### Study material
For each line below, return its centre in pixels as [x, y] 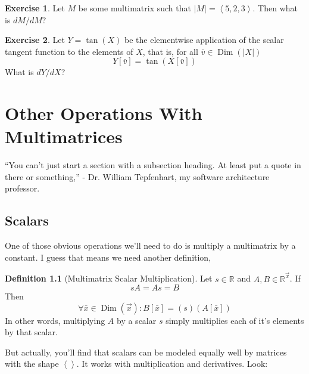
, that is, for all [170, 51]
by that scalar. [31, 332]
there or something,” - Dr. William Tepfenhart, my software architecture [137, 176]
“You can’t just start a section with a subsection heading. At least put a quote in [153, 165]
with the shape [32, 364]
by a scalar [137, 320]
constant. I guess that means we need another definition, [108, 257]
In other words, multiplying [55, 320]
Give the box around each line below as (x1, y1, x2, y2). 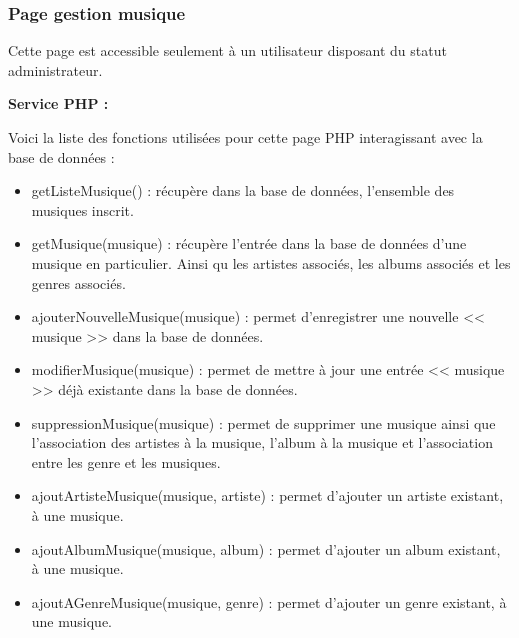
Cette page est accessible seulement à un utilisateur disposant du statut (8, 40, 447, 61)
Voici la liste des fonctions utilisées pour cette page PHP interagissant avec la (8, 127, 483, 147)
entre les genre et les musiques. (31, 451, 221, 472)
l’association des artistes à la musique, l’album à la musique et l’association (31, 432, 493, 453)
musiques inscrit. (31, 199, 134, 220)
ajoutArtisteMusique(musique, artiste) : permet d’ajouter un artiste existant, (31, 485, 504, 506)
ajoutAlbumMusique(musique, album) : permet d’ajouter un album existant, (31, 538, 501, 559)
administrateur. (8, 59, 103, 80)
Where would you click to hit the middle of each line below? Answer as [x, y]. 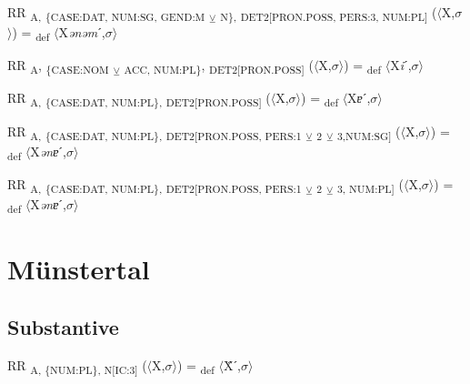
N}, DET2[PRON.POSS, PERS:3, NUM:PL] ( [329, 13]
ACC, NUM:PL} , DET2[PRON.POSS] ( [219, 66]
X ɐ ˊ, [359, 98]
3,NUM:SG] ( [369, 132]
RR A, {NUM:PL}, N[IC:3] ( [77, 366]
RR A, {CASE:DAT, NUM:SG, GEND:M [106, 13]
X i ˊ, [401, 65]
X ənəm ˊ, [82, 32]
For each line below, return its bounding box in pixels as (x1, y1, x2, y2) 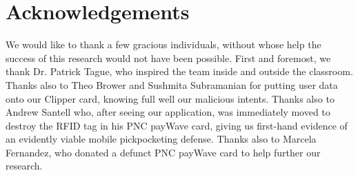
######
**What is expected:**
Retype the records verbatim, excluding each image they hold.

**Solution:**
For each line below, return its centre in pixels as [x, y] 
, that is, for all [170, 51]
by that scalar. [31, 332]
there or something,” - Dr. William Tepfenhart, my software architecture [137, 176]
“You can’t just start a section with a subsection heading. At least put a quote in [153, 165]
with the shape [32, 364]
by a scalar [137, 320]
constant. I guess that means we need another definition, [108, 257]
In other words, multiplying [55, 320]
Give the box around each line below as (x1, y1, x2, y2). 
Cette page est accessible seulement à un utilisateur disposant du statut (8, 40, 447, 61)
Voici la liste des fonctions utilisées pour cette page PHP interagissant avec la (8, 127, 483, 147)
entre les genre et les musiques. (31, 451, 221, 472)
l’association des artistes à la musique, l’album à la musique et l’association (31, 432, 493, 453)
musiques inscrit. (31, 199, 134, 220)
ajoutArtisteMusique(musique, artiste) : permet d’ajouter un artiste existant, (31, 485, 504, 506)
ajoutAlbumMusique(musique, album) : permet d’ajouter un album existant, (31, 538, 501, 559)
administrateur. (8, 59, 103, 80)
Where would you click to hit the middle of each line below? Answer as [x, y]. 
N}, DET2[PRON.POSS, PERS:3, NUM:PL] ( [329, 13]
ACC, NUM:PL} , DET2[PRON.POSS] ( [219, 66]
X ɐ ˊ, [359, 98]
3,NUM:SG] ( [369, 132]
RR A, {NUM:PL}, N[IC:3] ( [77, 366]
RR A, {CASE:DAT, NUM:SG, GEND:M [106, 13]
X i ˊ, [401, 65]
X ənəm ˊ, [82, 32]
For each line below, return its bounding box in pixels as (x1, y1, x2, y2) 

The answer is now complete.